─── Raw data ───
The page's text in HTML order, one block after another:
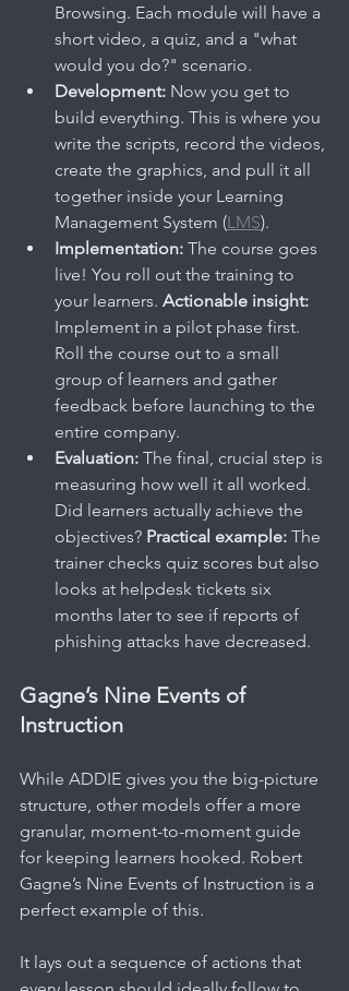
Browsing. Each module will have a
short video, a quiz, and a "what
would you do?" scenario.
Development: Now you get to
build everything. This is where you
write the scripts, record the videos,
create the graphics, and pull it all
together inside your Learning
Management System (LMS).
Implementation: The course goes
live! You roll out the training to
your learners. Actionable insight:
Implement in a pilot phase first.
Roll the course out to a small
group of learners and gather
feedback before launching to the
entire company.
Evaluation: The final, crucial step is
measuring how well it all worked.
Did learners actually achieve the
objectives? Practical example: The
trainer checks quiz scores but also
looks at helpdesk tickets six
months later to see if reports of
phishing attacks have decreased.
Gagne’s Nine Events of
Instruction
While ADDIE gives you the big-picture
structure, other models offer a more
granular, moment-to-moment guide
for keeping learners hooked. Robert
Gagne’s Nine Events of Instruction is a
perfect example of this.
It lays out a sequence of actions that
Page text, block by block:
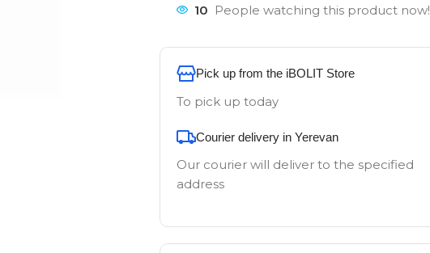
10 People watching this product now!
Pick up from the iBOLIT Store
To pick up today
Courier delivery in Yerevan
Our courier will deliver to the specified
address
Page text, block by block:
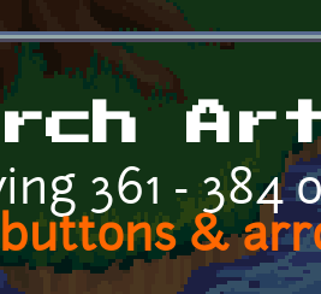
361 - 384
&
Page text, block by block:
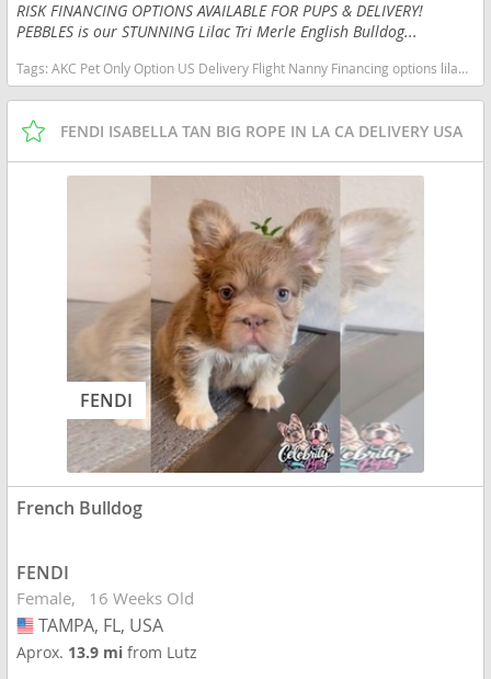
RISK FINANCING OPTIONS AVAILABLE FOR PUPS & DELIVERY!
PEBBLES is our STUNNING Lilac Tri Merle English Bulldog...
Tags:AKC Pet Only Option US Delivery Flight Nanny Financing options lilac tan TRI MERLE TAN POINTS Florida dogs Florida puppy(s) English Bulldog Florida good with kids dog breed low shedding dog breed
FENDI ISABELLA TAN BIG ROPE IN LA CA DELIVERY USA
FENDI
French Bulldog
FENDI
Female 16 Weeks Old
USA
TAMPA, FL, USA
Aprox. 13.9 mifrom Lutz
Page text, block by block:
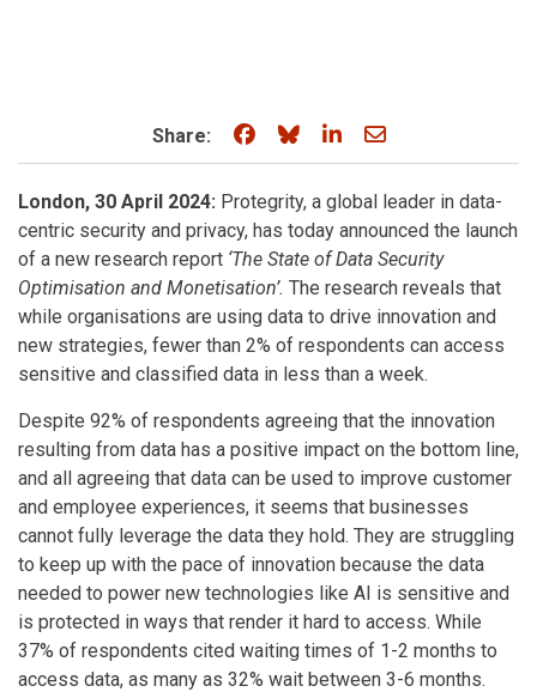
Share: Share on Facebook
Share on Bluesky
Share on LinkedIn
Share through
London, 30 April 2024: Protegrity, a global leader in data-
centric security and privacy, has today announced the launch
of a new research report ‘The State of Data Security
Optimisation and Monetisation’. The research reveals that
while organisations are using data to drive innovation and
new strategies, fewer than 2% of respondents can access
sensitive and classified data in less than a week.
Despite 92% of respondents agreeing that the innovation
resulting from data has a positive impact on the bottom line,
and all agreeing that data can be used to improve customer
and employee experiences, it seems that businesses
cannot fully leverage the data they hold. They are struggling
to keep up with the pace of innovation because the data
needed to power new technologies like AI is sensitive and
is protected in ways that render it hard to access. While
37% of respondents cited waiting times of 1-2 months to
access data, as many as 32% wait between 3-6 months.
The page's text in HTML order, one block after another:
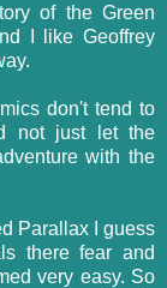
of the Green
I like Geoffrey
don't tend to
not just let the
with the
Parallax I guess
there fear and
very easy. So
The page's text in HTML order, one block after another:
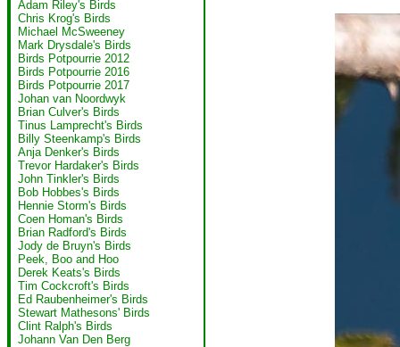
Adam Riley's Birds
Chris Krog's Birds
Michael McSweeney
Mark Drysdale's Birds
Birds Potpourrie 2012
Birds Potpourrie 2016
Birds Potpourrie 2017
Johan van Noordwyk
Brian Culver's Birds
Tinus Lamprecht's Birds
Billy Steenkamp's Birds
Anja Denker's Birds
Trevor Hardaker's Birds
John Tinkler's Birds
Bob Hobbes's Birds
Hennie Storm's Birds
Coen Homan's Birds
Brian Radford's Birds
Jody de Bruyn's Birds
Peek, Boo and Hoo
Derek Keats's Birds
Tim Cockcroft's Birds
Ed Raubenheimer's Birds
Stewart Mathesons' Birds
Clint Ralph's Birds
Johann Van Den Berg
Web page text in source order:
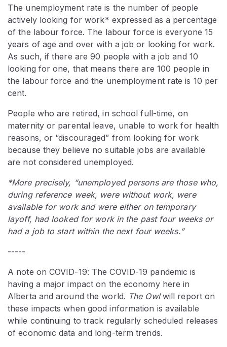
The unemployment rate is the number of people
actively looking for work* expressed as a percentage
of the labour force. The labour force is everyone 15
years of age and over with a job or looking for work.
As such, if there are 90 people with a job and 10
looking for one, that means there are 100 people in
the labour force and the unemployment rate is 10 per
cent.
People who are retired, in school full-time, on
maternity or parental leave, unable to work for health
reasons, or “discouraged” from looking for work
because they believe no suitable jobs are available
are not considered unemployed.
*More precisely, “unemployed persons are those who,
during reference week, were without work, were
available for work and were either on temporary
layoff, had looked for work in the past four weeks or
had a job to start within the next four weeks.”
-----
A note on COVID-19: The COVID-19 pandemic is
having a major impact on the economy here in
Alberta and around the world. The Owlwill report on
these impacts when good information is available
while continuing to track regularly scheduled releases
of economic data and long-term trends.
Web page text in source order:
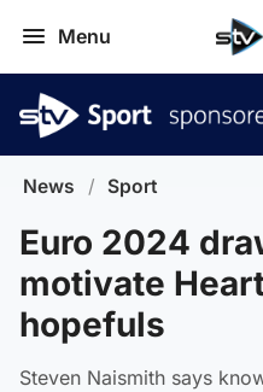
Menu
News / Sport
Euro 2024
motivate
hopefuls
Steven Naismith says
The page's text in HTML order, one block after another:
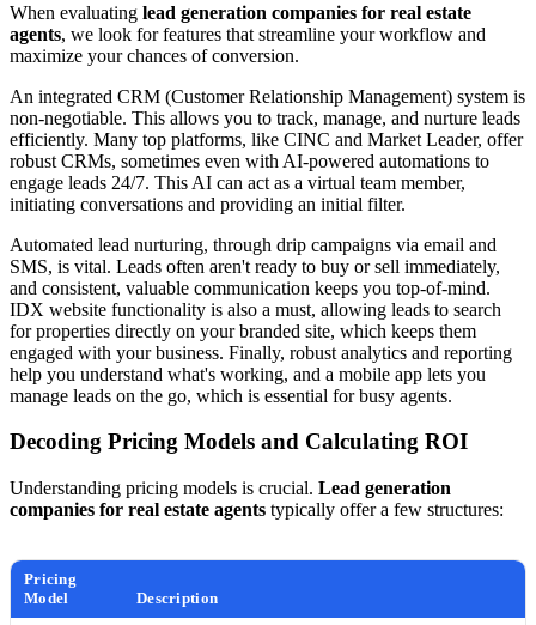
When evaluating lead generation companies for real estate
agents, we look for features that streamline your workflow and
maximize your chances of conversion.
An integrated CRM (Customer Relationship Management) system is
non-negotiable. This allows you to track, manage, and nurture leads
efficiently. Many top platforms, like CINC and Market Leader, offer
robust CRMs, sometimes even with AI-powered automations to
engage leads 24/7. This AI can act as a virtual team member,
initiating conversations and providing an initial filter.
Automated lead nurturing, through drip campaigns via email and
SMS, is vital. Leads often aren't ready to buy or sell immediately,
and consistent, valuable communication keeps you top-of-mind.
IDX website functionality is also a must, allowing leads to search
for properties directly on your branded site, which keeps them
engaged with your business. Finally, robust analytics and reporting
help you understand what's working, and a mobile app lets you
manage leads on the go, which is essential for busy agents.
Decoding Pricing Models and Calculating ROI
Understanding pricing models is crucial. Lead generation
companies for real estate agents typically offer a few structures:
Pricing
Model
Description
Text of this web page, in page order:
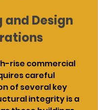
and Design
rise commercial
careful
of several key
integrity is a
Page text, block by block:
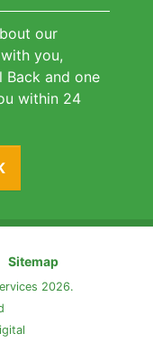
our
you,
Back and one
within 24
Sitemap
2026.
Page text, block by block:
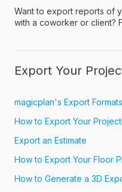
Want to export reports of
with a coworker or client?
Export Your
magicplan's Export Formats
How to Export Your
Export an Estimate
How to Export Your Floor
How to Generate a 3D
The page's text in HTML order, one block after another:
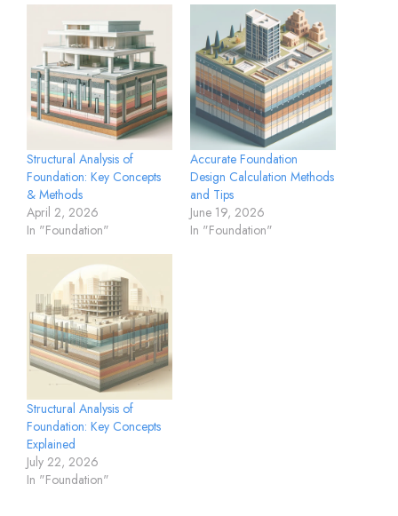
Structural Analysis of
Foundation: Key Concepts
& Methods
April 2, 2026
In "Foundation"
Accurate Foundation
Design Calculation Methods
and Tips
June 19, 2026
In "Foundation"
Structural Analysis of
Foundation: Key Concepts
Explained
July 22, 2026
In "Foundation"
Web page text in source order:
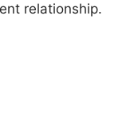
relationship.
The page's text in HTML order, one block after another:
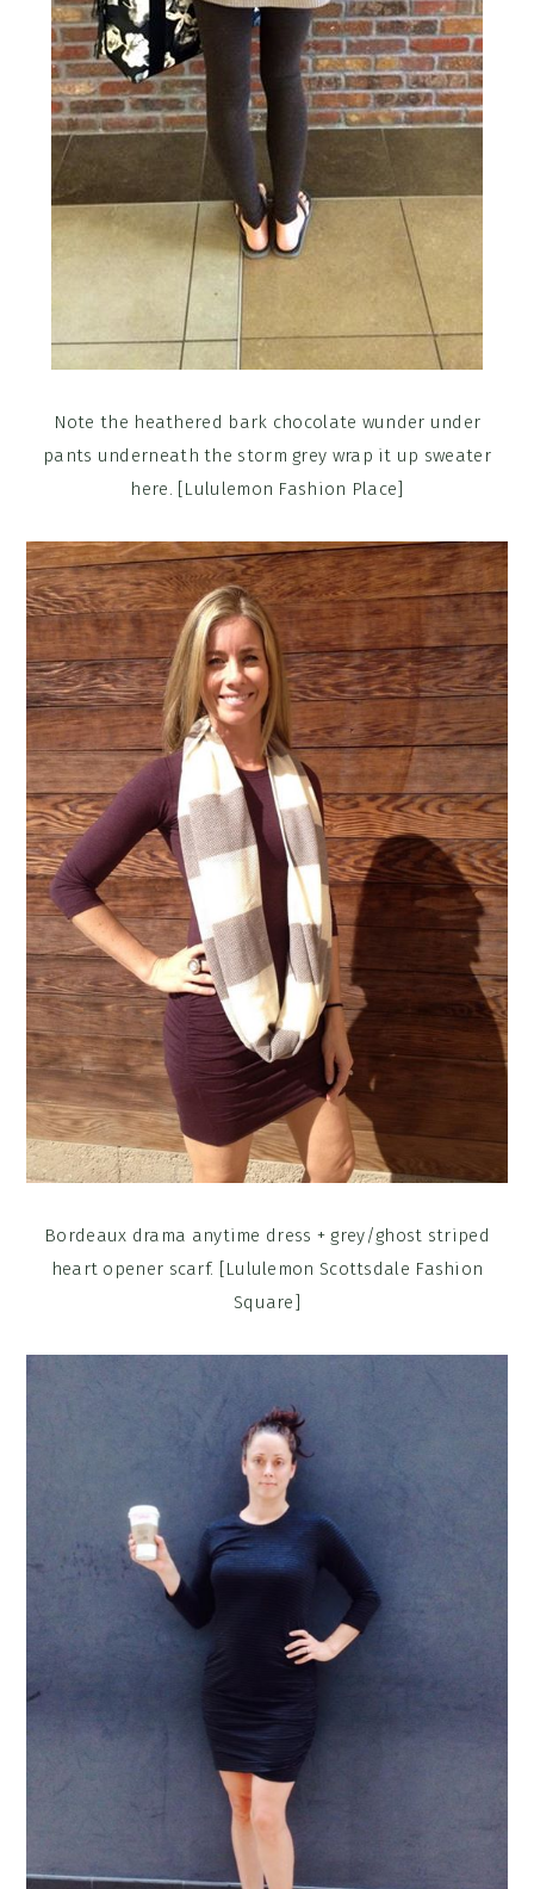
Note the heathered bark chocolate wunder under
pants underneath the storm grey wrap it up sweater
here. [Lululemon Fashion Place]
Bordeaux drama anytime dress + grey/ghost striped
heart opener scarf. [Lululemon Scottsdale Fashion
Square]
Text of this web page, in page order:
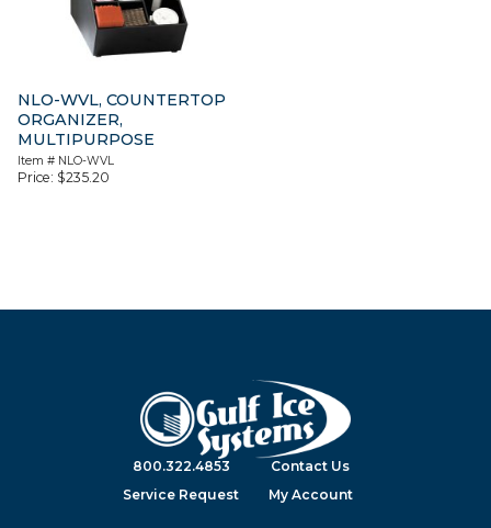
NLO-WVL, COUNTERTOP
ORGANIZER,
MULTIPURPOSE
Item # NLO-WVL
Price: $235.20
800.322.4853
Contact Us
Service Request
My Account
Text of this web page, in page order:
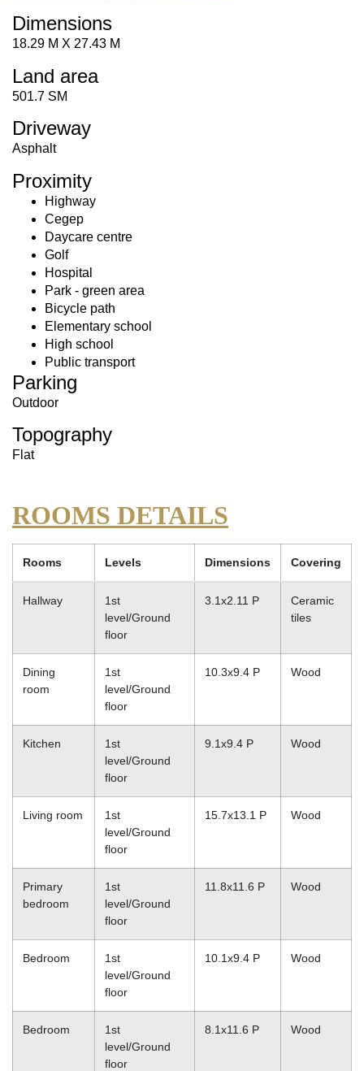
Dimensions
18.29 M X 27.43 M
Land area
501.7 SM
Driveway
Asphalt
Proximity
Highway
Cegep
Daycare centre
Golf
Hospital
Park - green area
Bicycle path
Elementary school
High school
Public transport
Parking
Outdoor
Topography
Flat
ROOMS DETAILS
Rooms Levels Dimensions Covering
Hallway
1st
level/Ground
floor
3.1x2.11 P
Ceramic
tiles
Dining
room
1st
level/Ground
floor
10.3x9.4 P Wood
Kitchen
1st
level/Ground
floor
9.1x9.4 P Wood
Living room
1st
level/Ground
floor
15.7x13.1 P Wood
Primary
bedroom
1st
level/Ground
floor
11.8x11.6 P Wood
Bedroom
1st
level/Ground
floor
10.1x9.4 P Wood
Bedroom
1st
level/Ground
floor
8.1x11.6 P Wood
───
Assigned task: Only one part of the material above is wanted: the lines from the one with "TAMPA, FL, USA" up to and including the one with "centric security and". Please copy them exactly, pictures left out.

Answer space:
TAMPA, FL, USA
Aprox. 13.9 mifrom Lutz
Page text, block by block:
Share: Share on Facebook
Share on Bluesky
Share on LinkedIn
Share through
London, 30 April 2024: Protegrity, a global leader in data-
centric security and privacy, has today announced the launch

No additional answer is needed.